> **Problem to work on**: Below are the records; extract from them the line containing "nous per explorar." to the line containing "Answer as [x, y].", both lines included, exactly and with no pictures.

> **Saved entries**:
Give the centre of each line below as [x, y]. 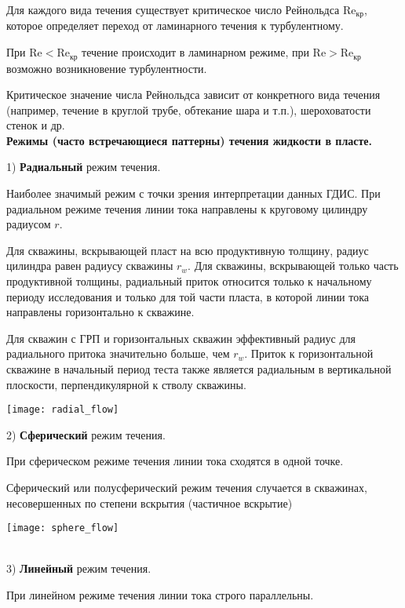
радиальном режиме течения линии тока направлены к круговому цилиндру [187, 208]
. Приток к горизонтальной [309, 353]
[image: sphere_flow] [63, 528]
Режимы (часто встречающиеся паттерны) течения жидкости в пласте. [190, 140]
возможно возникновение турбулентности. [107, 68]
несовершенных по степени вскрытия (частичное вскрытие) [150, 502]
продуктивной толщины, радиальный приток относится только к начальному [189, 281]
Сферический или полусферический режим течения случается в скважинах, [187, 488]
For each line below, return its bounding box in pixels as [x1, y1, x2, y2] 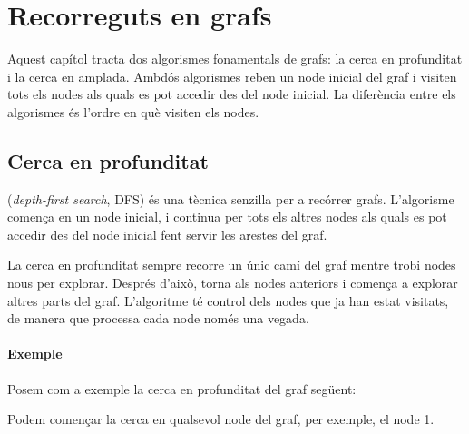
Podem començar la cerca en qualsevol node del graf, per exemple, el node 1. [7, 409, 435, 429]
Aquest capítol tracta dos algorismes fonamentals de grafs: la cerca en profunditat [7, 49, 463, 68]
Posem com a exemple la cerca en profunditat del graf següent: [7, 379, 357, 398]
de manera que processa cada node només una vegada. [7, 309, 309, 328]
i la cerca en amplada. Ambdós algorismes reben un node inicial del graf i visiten [7, 66, 457, 85]
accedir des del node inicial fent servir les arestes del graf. [7, 224, 327, 243]
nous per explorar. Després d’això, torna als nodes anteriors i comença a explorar [7, 273, 458, 292]
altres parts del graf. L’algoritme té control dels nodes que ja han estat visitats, [7, 291, 449, 310]
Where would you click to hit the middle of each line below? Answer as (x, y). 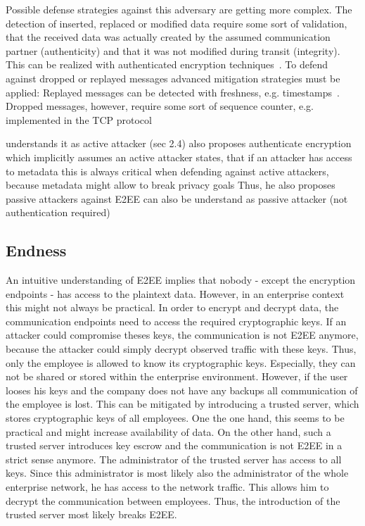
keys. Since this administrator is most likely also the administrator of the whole (177, 473)
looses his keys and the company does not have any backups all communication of (182, 390)
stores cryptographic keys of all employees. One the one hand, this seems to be (175, 418)
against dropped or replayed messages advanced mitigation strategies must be (173, 78)
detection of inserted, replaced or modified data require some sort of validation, (177, 23)
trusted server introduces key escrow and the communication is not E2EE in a (174, 445)
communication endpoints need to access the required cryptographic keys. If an (176, 321)
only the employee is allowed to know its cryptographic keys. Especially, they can (181, 362)
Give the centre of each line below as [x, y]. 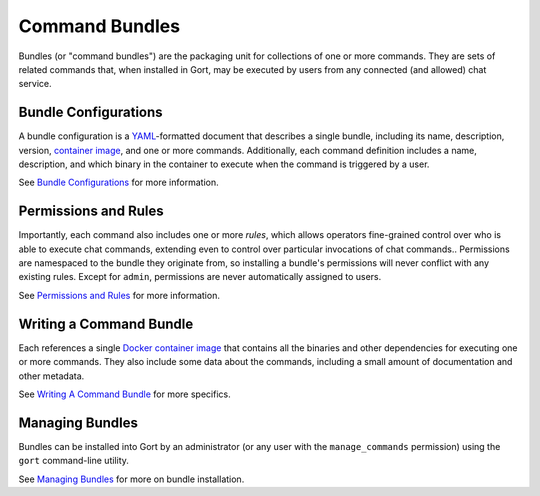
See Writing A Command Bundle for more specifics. [124, 394]
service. [35, 84]
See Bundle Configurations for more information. [118, 182]
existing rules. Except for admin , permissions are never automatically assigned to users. [200, 277]
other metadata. [51, 376]
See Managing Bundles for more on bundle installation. [131, 479]
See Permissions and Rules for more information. [119, 295]
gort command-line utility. [74, 461]
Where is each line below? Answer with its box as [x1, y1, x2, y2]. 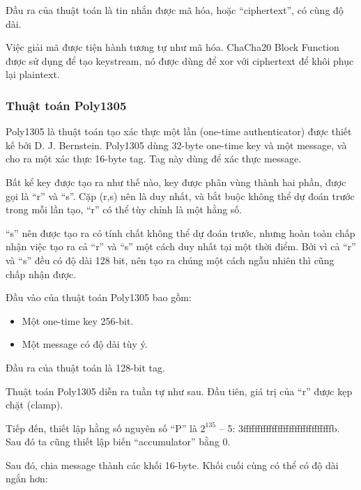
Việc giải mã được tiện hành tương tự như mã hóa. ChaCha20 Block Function [6, 40, 339, 54]
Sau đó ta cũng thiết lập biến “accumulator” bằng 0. [6, 434, 231, 449]
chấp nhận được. [6, 266, 77, 281]
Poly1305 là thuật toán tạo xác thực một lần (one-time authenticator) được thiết [6, 124, 352, 139]
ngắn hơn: [6, 471, 48, 486]
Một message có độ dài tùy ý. [22, 337, 148, 351]
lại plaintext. [6, 67, 60, 82]
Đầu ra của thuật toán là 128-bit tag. [6, 360, 165, 374]
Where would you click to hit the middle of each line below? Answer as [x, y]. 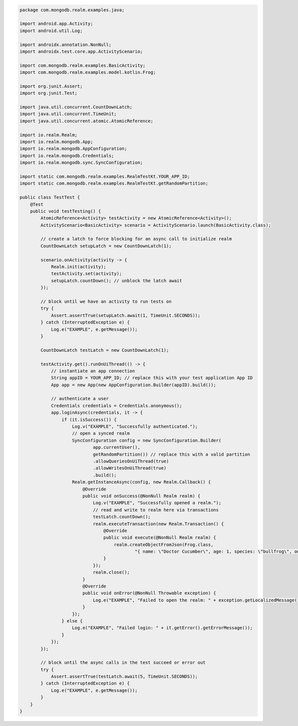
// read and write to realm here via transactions [156, 510]
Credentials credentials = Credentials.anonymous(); [116, 405]
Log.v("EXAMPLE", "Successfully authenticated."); [135, 427]
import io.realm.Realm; [49, 135]
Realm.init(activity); [78, 267]
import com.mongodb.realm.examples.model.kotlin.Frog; [88, 72]
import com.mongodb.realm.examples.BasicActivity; [83, 65]
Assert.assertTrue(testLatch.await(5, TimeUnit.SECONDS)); [124, 677]

> **Output below**:
nous per explorar. Després d’això, torna als nodes anteriors i comença a explorar [7, 273, 458, 292]
altres parts del graf. L’algoritme té control dels nodes que ja han estat visitats, [7, 291, 449, 310]
Where would you click to hit the middle of each line below? Answer as (x, y). 
keys. Since this administrator is most likely also the administrator of the whole (177, 473)
looses his keys and the company does not have any backups all communication of (182, 390)
stores cryptographic keys of all employees. One the one hand, this seems to be (175, 418)
against dropped or replayed messages advanced mitigation strategies must be (173, 78)
detection of inserted, replaced or modified data require some sort of validation, (177, 23)
trusted server introduces key escrow and the communication is not E2EE in a (174, 445)
communication endpoints need to access the required cryptographic keys. If an (176, 321)
only the employee is allowed to know its cryptographic keys. Especially, they can (181, 362)
Give the centre of each line below as [x, y]. 
See Writing A Command Bundle for more specifics. [124, 394]
service. [35, 84]
See Bundle Configurations for more information. [118, 182]
existing rules. Except for admin , permissions are never automatically assigned to users. [200, 277]
other metadata. [51, 376]
See Managing Bundles for more on bundle installation. [131, 479]
See Permissions and Rules for more information. [119, 295]
gort command-line utility. [74, 461]
Where is each line below? Answer with its box as [x1, y1, x2, y2]. 
Việc giải mã được tiện hành tương tự như mã hóa. ChaCha20 Block Function [6, 40, 339, 54]
Sau đó ta cũng thiết lập biến “accumulator” bằng 0. [6, 434, 231, 449]
chấp nhận được. [6, 266, 77, 281]
Poly1305 là thuật toán tạo xác thực một lần (one-time authenticator) được thiết [6, 124, 352, 139]
ngắn hơn: [6, 471, 48, 486]
Một message có độ dài tùy ý. [22, 337, 148, 351]
lại plaintext. [6, 67, 60, 82]
Đầu ra của thuật toán là 128-bit tag. [6, 360, 165, 374]
Where would you click to hit the middle of each line below? Answer as [x, y]. 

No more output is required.